In Silicon Valley, the question is what Apple can do to maintain its dominant position in the field. While Apple execs say that they are surprised at how lame the competition has been to date, it's reasonable to think that rivals might eventually close the gap. Almost all the hounds chasing Apple use technology from its longtime rival Microsoft. And Sony, whose initial efforts in the field were constrained by the copy-protection demands of its music unit, is introducing a new line of digital players this summer. "We feel that the experience is as good as Apple's, and we have the Walkman brand, which has sold 200 million units. We're in the game," says Sony America's CEO Howard Stringer. Meanwhile, the ultimate competition may come from services that stream unlimited music for a monthly fee, like Real Networks' Rhapsody. "The fat lady isn't even on the stage yet," says Chris Gorog, CEO of Napster.

But at the moment, the iPod is the category. And everything points to a humongous Christmas season for the iPod. The introduction of the new iPods this week extends the company's technology lead. If Apple, as promised, manages to get enough drives to satisfy the demand, the Mini iPod may achieve the ubiquity of its wide-bodied companion. And later this summer, when computer giant HP begins selling a co-branded version of the iPod, consumers will be able to get iPods in thousands of additional retail stores.

All this is infinitely gratifying for Steve Jobs, the computer pioneer and studio CEO who turns 50 next February. "I have a very simple life," he says, without a trace of irony. "I have my family and I have Apple and Pixar. And I don't do much else." But the night before our interview, Jobs and his kids sat down for their first family screening of Pixar's 2004 release "The Incredibles." After that, he tracked the countdown to the 100 millionth song sold on the iTunes store. Apple had promised a prize to the person who moved the odometer to 10 figures, and as the big number approached, fortune seekers snapped up files at a furious rate. At around 10:15, 20-year-old Kevin Britten of Hays, Kans., bought a song by the electronica band Zero 7, and Jobs himself got on the phone to tell him that he'd won. Then Jobs asked a potentially embarrassing question: "Do you have a Mac or PC?"

"I have a Macintosh... duh!" said Britten.
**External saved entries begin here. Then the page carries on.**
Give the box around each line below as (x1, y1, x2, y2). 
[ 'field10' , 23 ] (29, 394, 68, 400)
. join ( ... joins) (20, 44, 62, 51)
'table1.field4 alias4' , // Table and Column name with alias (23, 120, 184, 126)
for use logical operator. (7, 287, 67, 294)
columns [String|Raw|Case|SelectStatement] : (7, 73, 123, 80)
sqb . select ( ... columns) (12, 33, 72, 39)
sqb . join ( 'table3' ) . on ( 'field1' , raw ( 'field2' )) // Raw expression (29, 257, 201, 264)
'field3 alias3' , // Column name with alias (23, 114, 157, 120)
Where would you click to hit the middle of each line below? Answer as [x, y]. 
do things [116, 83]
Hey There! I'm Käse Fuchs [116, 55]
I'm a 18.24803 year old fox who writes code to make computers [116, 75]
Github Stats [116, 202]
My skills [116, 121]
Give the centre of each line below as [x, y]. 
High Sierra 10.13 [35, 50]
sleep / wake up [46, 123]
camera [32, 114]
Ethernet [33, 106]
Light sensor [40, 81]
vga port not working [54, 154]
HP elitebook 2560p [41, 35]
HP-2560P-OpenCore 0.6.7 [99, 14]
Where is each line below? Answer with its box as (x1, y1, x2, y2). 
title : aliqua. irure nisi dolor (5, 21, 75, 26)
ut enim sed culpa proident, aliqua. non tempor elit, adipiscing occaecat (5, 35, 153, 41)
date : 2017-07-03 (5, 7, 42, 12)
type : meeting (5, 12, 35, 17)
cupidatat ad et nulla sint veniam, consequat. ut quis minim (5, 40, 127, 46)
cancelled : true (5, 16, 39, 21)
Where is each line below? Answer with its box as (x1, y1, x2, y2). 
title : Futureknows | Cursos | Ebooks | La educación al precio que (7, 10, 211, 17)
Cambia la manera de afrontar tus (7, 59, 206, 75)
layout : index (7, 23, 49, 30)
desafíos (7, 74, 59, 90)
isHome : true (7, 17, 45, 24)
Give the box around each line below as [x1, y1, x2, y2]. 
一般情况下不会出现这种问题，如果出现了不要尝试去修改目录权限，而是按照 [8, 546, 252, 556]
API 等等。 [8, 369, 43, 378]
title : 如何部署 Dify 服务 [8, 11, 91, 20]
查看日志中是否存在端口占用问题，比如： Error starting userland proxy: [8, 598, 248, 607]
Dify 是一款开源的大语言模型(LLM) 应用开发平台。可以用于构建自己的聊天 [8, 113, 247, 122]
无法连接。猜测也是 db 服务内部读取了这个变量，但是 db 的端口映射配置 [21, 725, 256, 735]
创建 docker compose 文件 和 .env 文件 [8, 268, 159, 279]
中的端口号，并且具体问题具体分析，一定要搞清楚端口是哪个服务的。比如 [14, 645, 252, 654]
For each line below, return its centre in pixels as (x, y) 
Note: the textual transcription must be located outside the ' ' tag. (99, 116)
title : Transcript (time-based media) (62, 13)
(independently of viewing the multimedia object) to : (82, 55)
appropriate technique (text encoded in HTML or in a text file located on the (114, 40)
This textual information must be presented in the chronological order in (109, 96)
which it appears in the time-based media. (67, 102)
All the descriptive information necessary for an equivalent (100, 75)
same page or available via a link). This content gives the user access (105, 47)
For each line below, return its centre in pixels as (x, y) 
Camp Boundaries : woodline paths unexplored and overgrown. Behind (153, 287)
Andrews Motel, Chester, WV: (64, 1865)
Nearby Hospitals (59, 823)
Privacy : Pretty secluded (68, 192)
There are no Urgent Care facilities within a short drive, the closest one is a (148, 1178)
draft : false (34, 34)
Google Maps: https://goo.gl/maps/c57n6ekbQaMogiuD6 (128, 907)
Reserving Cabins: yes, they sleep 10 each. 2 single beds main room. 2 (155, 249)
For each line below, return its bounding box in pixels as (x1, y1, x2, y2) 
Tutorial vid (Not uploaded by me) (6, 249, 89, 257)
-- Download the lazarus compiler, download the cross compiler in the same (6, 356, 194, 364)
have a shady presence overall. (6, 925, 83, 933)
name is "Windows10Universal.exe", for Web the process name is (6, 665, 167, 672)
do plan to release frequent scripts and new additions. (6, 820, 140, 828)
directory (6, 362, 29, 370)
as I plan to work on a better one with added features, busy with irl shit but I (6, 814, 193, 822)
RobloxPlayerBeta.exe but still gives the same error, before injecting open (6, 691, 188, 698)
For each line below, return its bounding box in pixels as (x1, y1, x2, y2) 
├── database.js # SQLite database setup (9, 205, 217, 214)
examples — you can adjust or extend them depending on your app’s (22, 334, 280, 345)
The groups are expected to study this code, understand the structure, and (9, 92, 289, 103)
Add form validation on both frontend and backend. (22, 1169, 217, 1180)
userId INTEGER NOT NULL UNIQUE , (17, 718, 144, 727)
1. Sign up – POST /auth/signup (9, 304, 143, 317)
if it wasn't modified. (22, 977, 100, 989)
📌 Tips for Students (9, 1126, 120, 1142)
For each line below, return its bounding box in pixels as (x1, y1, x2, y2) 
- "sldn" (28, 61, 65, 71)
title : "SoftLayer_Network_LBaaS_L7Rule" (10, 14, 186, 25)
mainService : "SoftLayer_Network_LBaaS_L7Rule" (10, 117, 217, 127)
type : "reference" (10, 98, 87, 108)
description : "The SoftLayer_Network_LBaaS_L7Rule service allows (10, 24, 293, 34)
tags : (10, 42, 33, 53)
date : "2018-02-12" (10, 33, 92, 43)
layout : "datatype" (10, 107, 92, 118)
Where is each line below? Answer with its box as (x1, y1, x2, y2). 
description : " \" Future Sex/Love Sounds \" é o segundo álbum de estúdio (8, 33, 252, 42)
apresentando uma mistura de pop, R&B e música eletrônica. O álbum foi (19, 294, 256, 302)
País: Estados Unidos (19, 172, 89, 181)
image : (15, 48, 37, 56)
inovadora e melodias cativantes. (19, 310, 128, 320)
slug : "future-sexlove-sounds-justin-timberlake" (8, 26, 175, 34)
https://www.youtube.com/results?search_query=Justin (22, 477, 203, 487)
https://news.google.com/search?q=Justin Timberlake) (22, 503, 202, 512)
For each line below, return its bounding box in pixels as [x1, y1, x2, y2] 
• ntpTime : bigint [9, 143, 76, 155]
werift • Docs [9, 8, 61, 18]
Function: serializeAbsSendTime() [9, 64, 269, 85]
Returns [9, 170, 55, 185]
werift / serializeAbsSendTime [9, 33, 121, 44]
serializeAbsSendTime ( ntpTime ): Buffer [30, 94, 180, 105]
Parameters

Jobs laughs while recounting this. Even though Macintosh sales have gone up recently, he knows that the odds are small of anyone's owning a Mac as opposed to the competition. He doesn't want that to happen with his company's music player. "There are lots of examples where not the best product wins," he says. "Windows would be one of those, but there are examples where the best product wins. And the iPod is a great example of that." As anyone can see from all those white cords dangling from people's ears.